And you can see Tenzing Norgay right up on top. The first photo ever taken from the top
of Mount Everest. And it wasn't until 1953, but if you can't see on his back there's a
huge canister that contains oxygen. And that leads into his mouth because they had to take
oxygen with them. And so it wasn't until I think 1971 that somebody was able to climb
all the way up Everest without using oxygen. And they do that by going up to a base camp,
move up higher, move down, move higher, move down, move higher, move down. And so their
body is starting to accommodate to that change in the elevation. And even that you're pretty
much dying at the top because of that lack of oxygen. And so basically animals have figured
this out a number of different ways. If you're a worm, your respiratory surface is actually
going to be your skin. You're absorbing oxygen and getting rid of carbon dioxide through
your skin. So their skin has to be moist. And they have to have a large surface area.
If you're an insect you use things called spiracles. So basically there are holes on
the side of an insect that go to tubes. That go to more tubes and more tubes and more tubes
and more tubes. And an insect actually has tubes that almost go all the way down to the
level of cells. And so you have to have a huge surface area is one thing you need. And
then it has to be moist in another thing you need. And so the two big things I want to
talk about are gills. So gills is a way that fish have solved this problem. And then lungs.
And that's the way we've solved it. And so what's the difference between fish and us?
Well fish live in an area that's really, really moist. So they don't have to worry about that.
And so their gills just sit right out in the water. But they also live in an area where
there's not much oxygen at all. And so they have to have a very efficient way of exchanging
oxygen. Us, well we have to fold our lungs inside our body so we can keep them moist.
But there's so much oxygen in the air relative to the amount that's in the water that we
don't have to be as efficient. So how efficient do the gills actually have to be in fish?

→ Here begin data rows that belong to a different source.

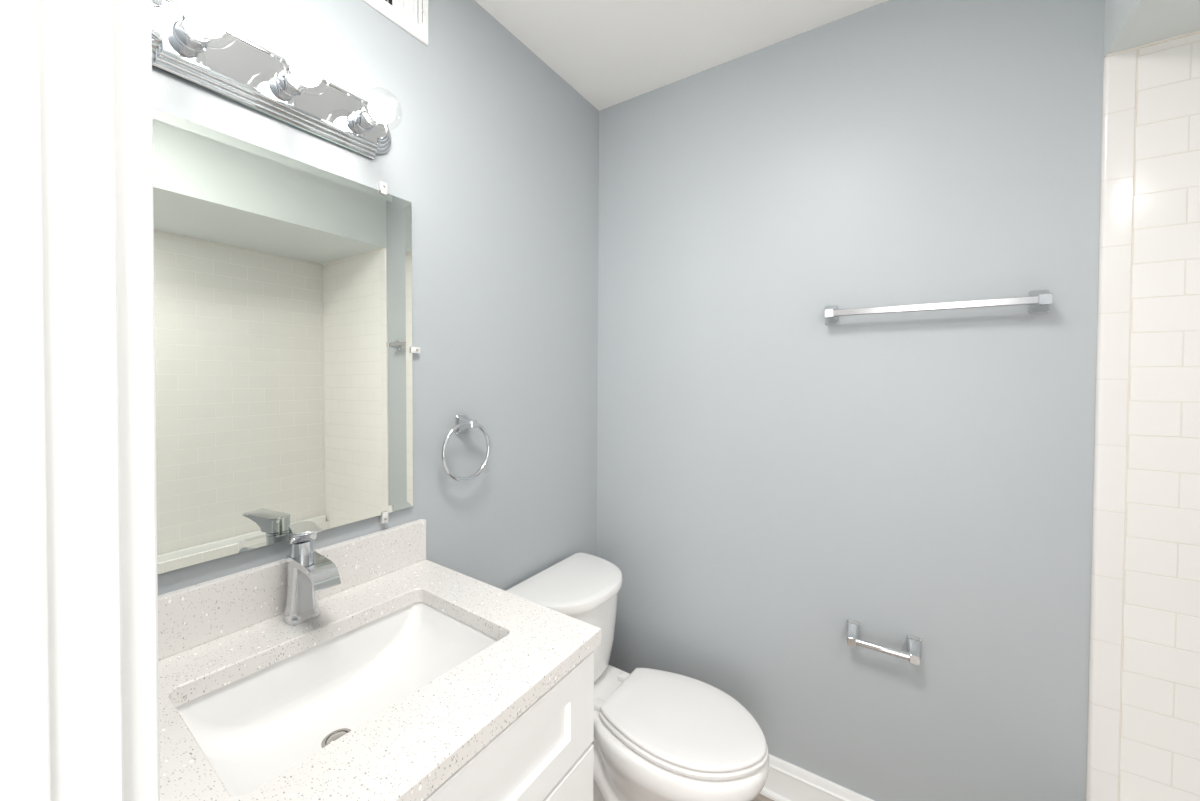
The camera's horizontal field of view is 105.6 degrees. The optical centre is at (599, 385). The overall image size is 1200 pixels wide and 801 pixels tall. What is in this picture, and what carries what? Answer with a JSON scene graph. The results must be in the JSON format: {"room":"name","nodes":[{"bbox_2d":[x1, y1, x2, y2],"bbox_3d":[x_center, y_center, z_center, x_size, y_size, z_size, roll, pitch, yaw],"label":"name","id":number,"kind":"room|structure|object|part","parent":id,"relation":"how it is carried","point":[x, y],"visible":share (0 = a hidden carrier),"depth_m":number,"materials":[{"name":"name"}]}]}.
{"room":"bathroom","nodes":[
{"label":"bathroom","id":0,"kind":"room"},
{"bbox_2d":[152,0,598,594],"bbox_3d":[-0.468,0.118,1.264,0.100,2.442,1.705,1,1,33],"label":"wall","id":1,"kind":"structure","parent":0,"point":[494,155],"depth_m":1.33,"materials":[{"name":"grey paint"}]},
{"bbox_2d":[151,0,393,159],"bbox_3d":[-0.572,-0.584,0.863,0.148,0.124,0.463,1,1,33],"label":"vanity light","id":2,"kind":"object","parent":1,"relation":"attached to","point":[192,44],"visible":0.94,"depth_m":0.84,"materials":[{"name":"silver metal"}]},
{"bbox_2d":[172,14,212,51],"bbox_3d":[-0.672,-0.583,0.752,0.037,0.045,0.045,1,1,33],"label":"socket","id":3,"kind":"object","parent":2,"relation":"attached to","point":[184,38],"depth_m":0.75,"materials":[{"name":"silver metal"}]},
{"bbox_2d":[275,65,307,96],"bbox_3d":[-0.591,-0.585,0.875,0.037,0.045,0.045,1,1,33],"label":"socket","id":4,"kind":"object","parent":2,"relation":"attached to","point":[286,85],"depth_m":0.87,"materials":[{"name":"silver metal"}]},
{"bbox_2d":[353,105,379,130],"bbox_3d":[-0.510,-0.586,0.998,0.037,0.045,0.045,1,1,33],"label":"socket","id":5,"kind":"object","parent":2,"relation":"attached to","point":[363,120],"depth_m":0.99,"materials":[{"name":"silver metal"}]},
{"bbox_2d":[152,107,412,573],"bbox_3d":[-0.639,-0.072,0.890,0.010,0.764,0.610,1,1,33],"label":"wall mirror","id":6,"kind":"object","parent":1,"relation":"attached to","point":[283,284],"visible":0.6,"depth_m":0.88,"materials":[{"name":"white mirror"}]},
{"bbox_2d":[158,519,425,660],"bbox_3d":[-0.635,0.402,0.908,0.020,0.102,0.650,1,1,33],"label":"backsplash","id":7,"kind":"structure","parent":1,"relation":"attached to","point":[192,616],"depth_m":0.87,"materials":[{"name":"white stone"}]},
{"bbox_2d":[378,181,386,194],"bbox_3d":[-0.513,-0.465,1.076,0.015,0.027,0.015,1,1,33],"label":"mirror clip","id":8,"kind":"object","parent":1,"relation":"attached to","point":[382,186],"visible":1,"depth_m":1.07,"materials":[{"name":"white plastic"}]},
{"bbox_2d":[379,511,387,523],"bbox_3d":[-0.517,0.315,1.087,0.018,0.027,0.015,1,1,33],"label":"mirror clip","id":9,"kind":"object","parent":1,"relation":"attached to","point":[383,518],"visible":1,"depth_m":1.08,"materials":[{"name":"white plastic"}]},
{"bbox_2d":[362,0,427,45],"bbox_3d":[-0.522,-0.964,1.045,0.020,0.176,0.304,1,1,33],"label":"air vent","id":10,"kind":"object","parent":1,"relation":"in","point":[411,16],"visible":1,"depth_m":1.13,"materials":[{"name":"white metal"}]},
{"bbox_2d":[410,347,419,352],"bbox_3d":[-0.469,-0.088,1.152,0.014,0.015,0.027,1,1,33],"label":"mirror clip","id":11,"kind":"object","parent":1,"relation":"attached to","point":[412,349],"visible":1,"depth_m":1.15,"materials":[{"name":"white plastic"}]},
{"bbox_2d":[441,415,490,481],"bbox_3d":[-0.379,0.174,1.257,0.057,0.179,0.166,1,1,33],"label":"towel ring","id":12,"kind":"object","parent":1,"relation":"attached to","point":[463,423],"visible":1,"depth_m":1.26,"materials":[{"name":"silver metal"}]},
{"bbox_3d":[-0.369,0.112,1.270,0.057,0.054,0.039,1,1,33],"label":"post","id":13,"kind":"part","parent":12,"relation":"part of","materials":[{"name":"silver metal"}]},
{"bbox_2d":[475,0,887,110],"bbox_3d":[0.406,-1.104,-0.166,3.100,0.060,3.100,1,1,33],"label":"ceiling","id":14,"kind":"structure","parent":0,"point":[611,52],"depth_m":1.42,"materials":[{"name":"white paint"}]},
{"bbox_2d":[752,793,773,800],"bbox_3d":[0.365,1.399,-0.165,3.100,0.060,3.000,1,1,33],"label":"floor","id":15,"kind":"structure","parent":0,"point":[760,797],"depth_m":1.48,"materials":[{"name":"beige tile"}]},
{"bbox_2d":[423,651,593,800],"bbox_3d":[-0.418,0.918,0.763,0.554,0.862,0.632,1,1,33],"label":"vanity cabinet","id":16,"kind":"object","parent":15,"relation":"on","point":[546,753],"visible":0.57,"depth_m":0.75,"materials":[{"name":"white paint"}]},
{"bbox_2d":[158,519,600,800],"bbox_3d":[-0.405,0.420,0.757,0.570,0.132,0.651,1,1,33],"label":"countertop","id":17,"kind":"structure","parent":16,"relation":"on","point":[214,634],"depth_m":0.76,"materials":[{"name":"white stone"}]},
{"bbox_2d":[283,521,340,625],"bbox_3d":[-0.545,0.361,0.857,0.154,0.186,0.061,1,1,38],"label":"faucet","id":18,"kind":"object","parent":17,"relation":"on","point":[309,572],"visible":1,"depth_m":0.87,"materials":[{"name":"silver metal"}]},
{"bbox_3d":[-0.564,0.284,0.868,0.042,0.034,0.096,-1,1,-43],"label":"handle","id":19,"kind":"part","parent":18,"relation":"part of","materials":[{"name":"silver metal"}]},
{"bbox_3d":[-0.540,0.345,0.856,0.145,0.033,0.042,1,1,38],"label":"spout","id":20,"kind":"part","parent":18,"relation":"part of","materials":[{"name":"silver metal"}]},
{"bbox_2d":[176,602,498,796],"bbox_3d":[-0.406,0.560,0.765,0.338,0.146,0.448,1,1,36],"label":"sink basin","id":21,"kind":"object","parent":17,"relation":"in","point":[253,728],"visible":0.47,"depth_m":0.83,"materials":[{"name":"white ceramic"}]},
{"bbox_3d":[-0.109,0.964,0.749,0.021,0.550,0.316,1,1,33],"label":"door","id":22,"kind":"part","parent":16,"relation":"part of","materials":[{"name":"white paint"}]},
{"bbox_2d":[506,552,768,800],"bbox_3d":[0.114,0.988,1.361,0.747,0.707,0.420,1,1,33],"label":"toilet","id":23,"kind":"object","parent":15,"relation":"on","point":[660,735],"visible":0.67,"depth_m":1.26,"materials":[{"name":"white ceramic"}]},
{"bbox_3d":[-0.082,0.648,1.487,0.272,0.035,0.420,1,1,33],"label":"tank lid","id":24,"kind":"part","parent":23,"relation":"part of","materials":[{"name":"white ceramic"}]},
{"bbox_3d":[-0.084,0.809,1.490,0.249,0.286,0.394,1,1,33],"label":"tank","id":25,"kind":"part","parent":23,"relation":"part of","materials":[{"name":"white ceramic"}]},
{"bbox_3d":[0.126,1.149,1.356,0.717,0.385,0.356,1,1,33],"label":"bowl","id":26,"kind":"part","parent":23,"relation":"part of","materials":[{"name":"white ceramic"}]},
{"bbox_3d":[0.241,0.947,1.277,0.442,0.016,0.335,1,1,33],"label":"seat","id":27,"kind":"part","parent":23,"relation":"part of","materials":[{"name":"white plastic"}]},
{"bbox_3d":[0.240,0.928,1.277,0.435,0.017,0.327,1,1,33],"label":"lid","id":28,"kind":"part","parent":23,"relation":"part of","materials":[{"name":"white plastic"}]},
{"bbox_2d":[597,0,1199,800],"bbox_3d":[0.953,0.156,1.283,2.250,2.502,0.108,1,1,33],"label":"wall","id":29,"kind":"structure","parent":0,"point":[772,476],"depth_m":1.29,"materials":[{"name":"grey paint"}]},
{"bbox_2d":[760,754,873,800],"bbox_3d":[0.579,1.280,1.474,1.394,0.124,0.026,1,1,33],"label":"baseboard","id":30,"kind":"structure","parent":29,"relation":"attached to","point":[786,781],"depth_m":1.44,"materials":[{"name":"white paint"}]},
{"bbox_2d":[847,619,921,665],"bbox_3d":[0.802,0.735,1.293,0.184,0.058,0.069,1,1,33],"label":"toilet paper holder","id":31,"kind":"object","parent":29,"relation":"attached to","point":[913,651],"visible":1,"depth_m":1.27,"materials":[{"name":"silver metal"}]},
{"bbox_3d":[0.740,0.734,1.334,0.035,0.058,0.069,1,1,33],"label":"post","id":32,"kind":"part","parent":31,"relation":"part of","materials":[{"name":"silver metal"}]},
{"bbox_3d":[0.864,0.736,1.252,0.035,0.058,0.069,1,1,33],"label":"post","id":33,"kind":"part","parent":31,"relation":"part of","materials":[{"name":"silver metal"}]},
{"bbox_2d":[824,290,1052,324],"bbox_3d":[0.880,-0.210,1.231,0.498,0.057,0.067,1,1,33],"label":"towel bar","id":34,"kind":"object","parent":29,"relation":"attached to","point":[1039,301],"visible":1,"depth_m":1.17,"materials":[{"name":"silver metal"}]},
{"bbox_3d":[0.687,-0.213,1.358,0.037,0.057,0.067,1,1,33],"label":"post","id":35,"kind":"part","parent":34,"relation":"part of","materials":[{"name":"silver metal"}]},
{"bbox_3d":[1.072,-0.206,1.103,0.037,0.057,0.067,1,1,33],"label":"post","id":36,"kind":"part","parent":34,"relation":"part of","materials":[{"name":"silver metal"}]},
{"bbox_2d":[1086,49,1136,800],"bbox_3d":[1.191,0.294,1.066,0.050,2.115,0.010,1,1,33],"label":"trim","id":37,"kind":"structure","parent":29,"relation":"attached to","point":[1119,70],"depth_m":1.06,"materials":[{"name":"white paint"}]},
{"bbox_2d":[1103,0,1199,57],"bbox_3d":[1.055,-0.915,0.252,0.687,0.326,1.490,1,1,33],"label":"soffit","id":38,"kind":"structure","parent":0,"point":[1128,24],"depth_m":0.97,"materials":[{"name":"white paint"}]},
{"bbox_3d":[0.014,0.143,-0.008,2.107,2.442,0.115,1,1,33],"label":"wall","id":39,"kind":"structure","parent":0,"visible":0},
{"bbox_2d":[0,0,159,800],"bbox_3d":[-0.306,0.301,0.215,0.079,2.115,0.134,1,1,33],"label":"trim","id":40,"kind":"structure","parent":39,"relation":"attached to","point":[79,665],"depth_m":0.22,"materials":[{"name":"white paint"}]},
{"bbox_3d":[1.354,0.150,0.000,0.120,2.442,1.605,1,1,33],"label":"wall","id":41,"kind":"structure","parent":0,"visible":0},
{"bbox_2d":[1106,30,1199,800],"bbox_3d":[1.051,0.126,0.269,0.684,1.757,1.490,1,1,33],"label":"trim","id":42,"kind":"structure","parent":41,"relation":"attached to","point":[1198,31],"depth_m":1.04,"materials":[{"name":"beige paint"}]}
]}

They can reclaim something like 80% of the oxygen that's in the water. So they're really,
really efficient. We're not even close to that. And the way they do that is they use
something called countercurrent gas exchange. And so basically as the blood flows through
the gills, the blood is going to flow like this. So all the blood is going to flow in
this direction. And then it's going to flow out the other direction. So in the gills it's
going in that direction. Then it comes out in the other direction. But the water is going
to flow in this direction. And so what you have is the blood flowing in this direction.
And then you have the water flowing counter to that. And so as they go like that, it pulls
water in over their gills. But the blood is moving in opposition to that. Engineers use
countercurrent exchange quite a bit. But basically what is it doing? Well if you think about
this, this is going to be the dirtiest of blood down here. And then it's going to get
cleaner and cleaner. In other words it's going to get more and more oxygen. But what it's
doing is as it gets more and more oxygen, it's meeting water that's more and more fresh.

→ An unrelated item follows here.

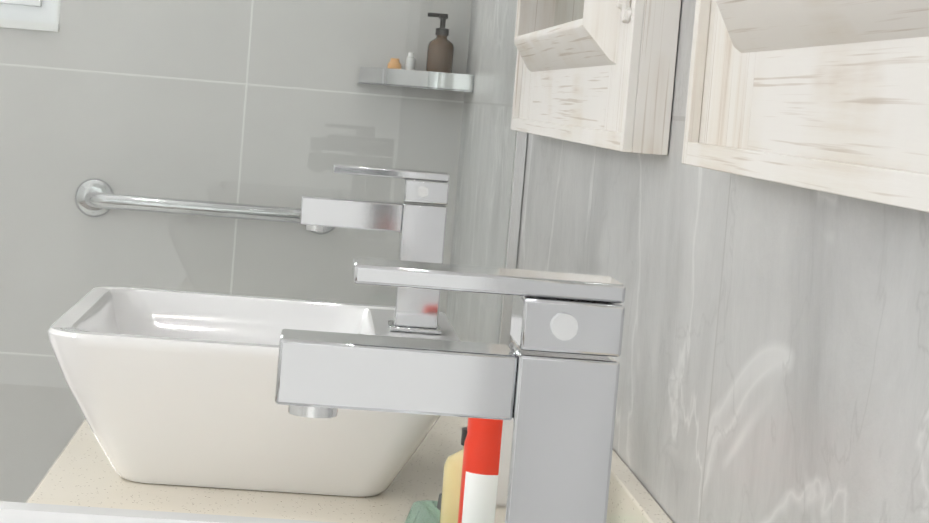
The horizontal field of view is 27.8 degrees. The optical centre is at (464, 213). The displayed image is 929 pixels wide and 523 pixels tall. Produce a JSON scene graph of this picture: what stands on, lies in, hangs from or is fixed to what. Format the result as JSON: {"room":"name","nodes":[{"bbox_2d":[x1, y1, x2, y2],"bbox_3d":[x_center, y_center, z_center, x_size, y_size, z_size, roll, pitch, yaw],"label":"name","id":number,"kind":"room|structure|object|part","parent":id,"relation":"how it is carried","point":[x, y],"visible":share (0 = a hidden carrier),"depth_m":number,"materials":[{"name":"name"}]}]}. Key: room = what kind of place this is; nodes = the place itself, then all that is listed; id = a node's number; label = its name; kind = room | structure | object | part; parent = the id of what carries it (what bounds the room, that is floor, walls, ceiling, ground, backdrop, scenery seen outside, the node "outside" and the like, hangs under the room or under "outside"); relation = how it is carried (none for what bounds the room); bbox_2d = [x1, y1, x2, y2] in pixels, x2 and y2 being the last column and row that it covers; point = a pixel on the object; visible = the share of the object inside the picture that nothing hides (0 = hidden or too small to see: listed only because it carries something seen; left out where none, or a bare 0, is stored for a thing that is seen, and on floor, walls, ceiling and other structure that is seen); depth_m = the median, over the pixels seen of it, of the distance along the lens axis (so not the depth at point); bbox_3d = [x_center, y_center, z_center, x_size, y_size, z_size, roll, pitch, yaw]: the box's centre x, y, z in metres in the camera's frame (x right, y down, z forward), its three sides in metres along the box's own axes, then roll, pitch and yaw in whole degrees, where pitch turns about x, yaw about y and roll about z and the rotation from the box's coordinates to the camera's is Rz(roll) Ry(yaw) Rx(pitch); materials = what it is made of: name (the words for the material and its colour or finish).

In other words it has more of the oxygen present. And so by putting blood in the opposite direction
they're really efficient at getting that oxygen outside of the water. Now us, we don't have
that problem. We do have a problem with moisture. And so we actually have to fold our gills
inside our body. They're not gills, but we fold our lungs inside our body. And so we
have a trachea that leads down into bronchus and then bronchioles, all the way down into
the alveoli. One thing that's important to note is that it goes in and then that's it.
In other words it's one way flow. When we breathe in, it goes in. And then that's the
end of it. And so if you take things in, like if you smoke, all the material that comes
in is going to go into your lungs. And then there's no out. And so if you breathe a lot
of coal dust, it's going to go in and then it gets stuck in there. Or asbestos goes in
and gets stuck. And so the lining of the trachea, the lining of our respiratory system have
these cilia on them. And so basically what happens is those little hairs are going to
move material out of your body so you can cough it up and eventually swallow it. Another
cool thing about this is that it really looks, let's even go to this level, it almost looks
like a tree upside down. And so basically what's happening is that we are increasing
the surface area by having the trachea go to the bronchus and then the bronchioles.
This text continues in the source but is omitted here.